Use a pipeline to run the Azure Databricks notebook

Now that you have created a linked service, you can use it in a pipeline to run the notebook you viewed previously.

Create a pipeline

  1. In Azure Data Factory Studio, in the navigation pane, select Author.
  2. On the Author page, in the Factory Resources pane, use the + icon to add a Pipeline.
  3. In the Properties pane for the new pipeline, change its name to Process Data with Databricks. Then use the Properties button (which looks similar to 🗏*) on the right end of the toolbar to hide the Properties pane.
  4. In the Activities pane, expand Databricks and drag a Notebook activity to the pipeline designer surface.
  5. With the new Notebook1 activity selected, set the following properties in the bottom pane:
    • General:
      • Name: Process Data
    • Azure Databricks:
      • Databricks linked service: Select the AzureDatabricks linked service you created previously
    • Settings:
      • Notebook path: Browse to the Users/your_user_name folder and select the Process-Data notebook
      • Base parameters: Add a new parameter named folder with the value product_data
  6. Use the Validate button above the pipeline designer surface to validate the pipeline. Then use the Publish all button to publish (save) it.

Run the pipeline

  1. Above the pipeline designer surface, select Add trigger, and then select Trigger now.
  2. In the Pipeline run pane, select OK to run the pipeline.
  3. In the navigation pane on the left, select Monitor and observe the Process Data with Databricks pipeline on the Pipeline runs tab. It may take a while to run as it dynamically creates a Spark cluster and runs the notebook. You can use the ↻ Refresh button on the Pipeline runs page to refresh the status.

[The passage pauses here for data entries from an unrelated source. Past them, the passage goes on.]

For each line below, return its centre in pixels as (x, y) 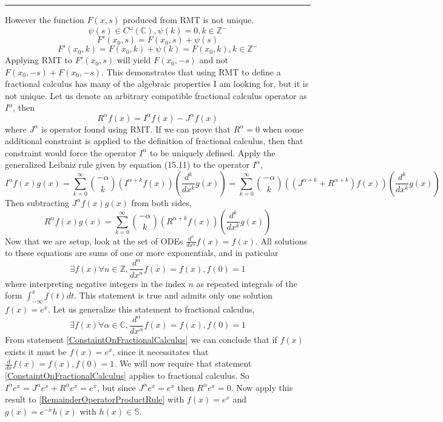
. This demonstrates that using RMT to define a (191, 71)
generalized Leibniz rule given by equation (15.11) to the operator (127, 164)
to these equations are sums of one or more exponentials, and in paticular (142, 253)
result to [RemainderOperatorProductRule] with (95, 399)
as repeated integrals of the (247, 283)
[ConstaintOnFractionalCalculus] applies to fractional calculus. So (127, 375)
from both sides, (161, 202)
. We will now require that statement (183, 363)

    Note: If your pipeline fails, your subscription may have insufficient quota in the region where your Azure Databricks workspace is provisioned to create a job cluster. See CPU core limit prevents cluster creation for details. If this happens, you can try deleting your workspace and creating a new one in a different region. You can specify a region as a parameter for the setup script like this: ./setup.ps1 eastus

  4. When the run succeeds, select its name to view the run details. Then, on the Process Data with Databricks page, in the Activity Runs section, select the Process Data activity and use its output icon to view the output JSON from the activity, which should resemble this:
     {
         "runPageUrl": "https://adb-..../run/...",
         "runOutput": "dbfs:/product_data/products.csv",
         "effectiveIntegrationRuntime": "AutoResolveIntegrationRuntime (East US)",
         "executionDuration": 61,
         "durationInQueue": {
             "integrationRuntimeQueue": 0
         },
         "billingReference": {
             "activityType": "ExternalActivity",
             "billableDuration": [
                 {
                     "meterType": "AzureIR",
                     "duration": 0.03333333333333333,
                     "unit": "Hours"
                 }
             ]
         }
     }
    
  5. Note the runOutput value, which is the path variable to which the notebook saved the data.

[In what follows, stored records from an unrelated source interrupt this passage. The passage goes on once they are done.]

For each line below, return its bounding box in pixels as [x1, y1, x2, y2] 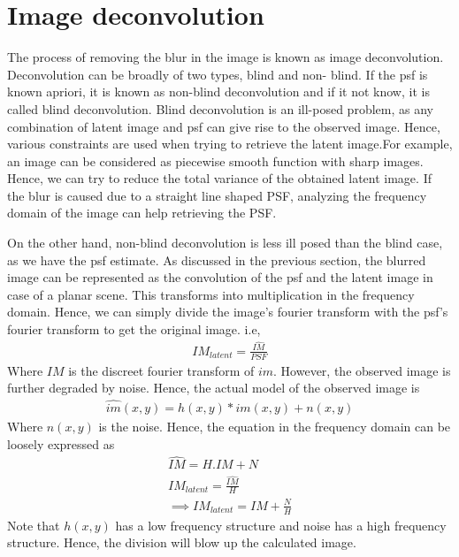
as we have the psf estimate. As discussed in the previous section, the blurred [7, 250, 426, 269]
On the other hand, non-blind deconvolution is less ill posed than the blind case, [7, 233, 443, 252]
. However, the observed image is [273, 361, 451, 379]
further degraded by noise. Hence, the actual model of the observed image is [7, 378, 420, 397]
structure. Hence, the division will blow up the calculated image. [7, 533, 356, 552]
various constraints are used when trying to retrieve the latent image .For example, [7, 134, 453, 153]
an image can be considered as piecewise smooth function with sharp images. [7, 151, 424, 170]
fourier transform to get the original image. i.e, [7, 320, 261, 339]
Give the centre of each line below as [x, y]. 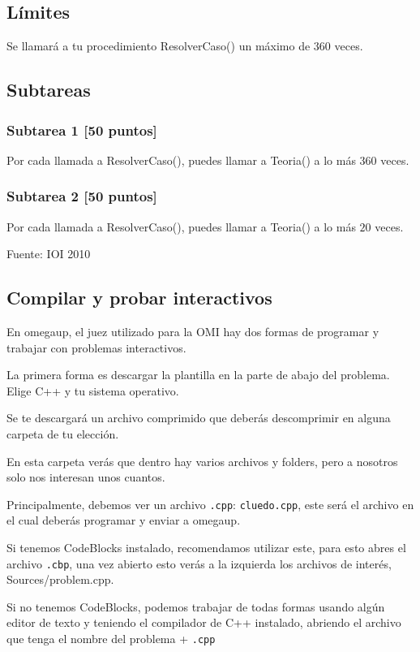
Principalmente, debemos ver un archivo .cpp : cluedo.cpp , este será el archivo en [210, 504]
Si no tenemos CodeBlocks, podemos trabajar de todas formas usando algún [196, 606]
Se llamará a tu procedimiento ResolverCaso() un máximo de [159, 46]
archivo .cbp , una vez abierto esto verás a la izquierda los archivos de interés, [199, 563]
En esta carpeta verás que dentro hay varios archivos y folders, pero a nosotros [202, 461]
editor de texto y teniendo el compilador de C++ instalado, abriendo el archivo [204, 622]
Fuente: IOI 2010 [49, 254]
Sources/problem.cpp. [60, 579]

Delete Azure Databricks resources

Now you’ve finished exploring Azure Data Factory integration with Azure Databricks, you must delete the resources you’ve created to avoid unnecessary Azure costs and free up capacity in your subscription.

  1. Close the Azure Databricks workspace and Azure Data Factory studio browser tabs and return to the Azure portal.
  2. On the Azure portal, on the Home page, select Resource groups.
  3. Select the dp203-xxxxxxx resource group containing your Azure Databricks and Azure Data Factory workspace (not the managed resource group).
  4. At the top of the Overview page for your resource group, select Delete resource group.
  5. Enter the resource group name to confirm you want to delete it, and select Delete.

    After a few minutes, your resource group and the managed workspace resource group associated with it will be deleted.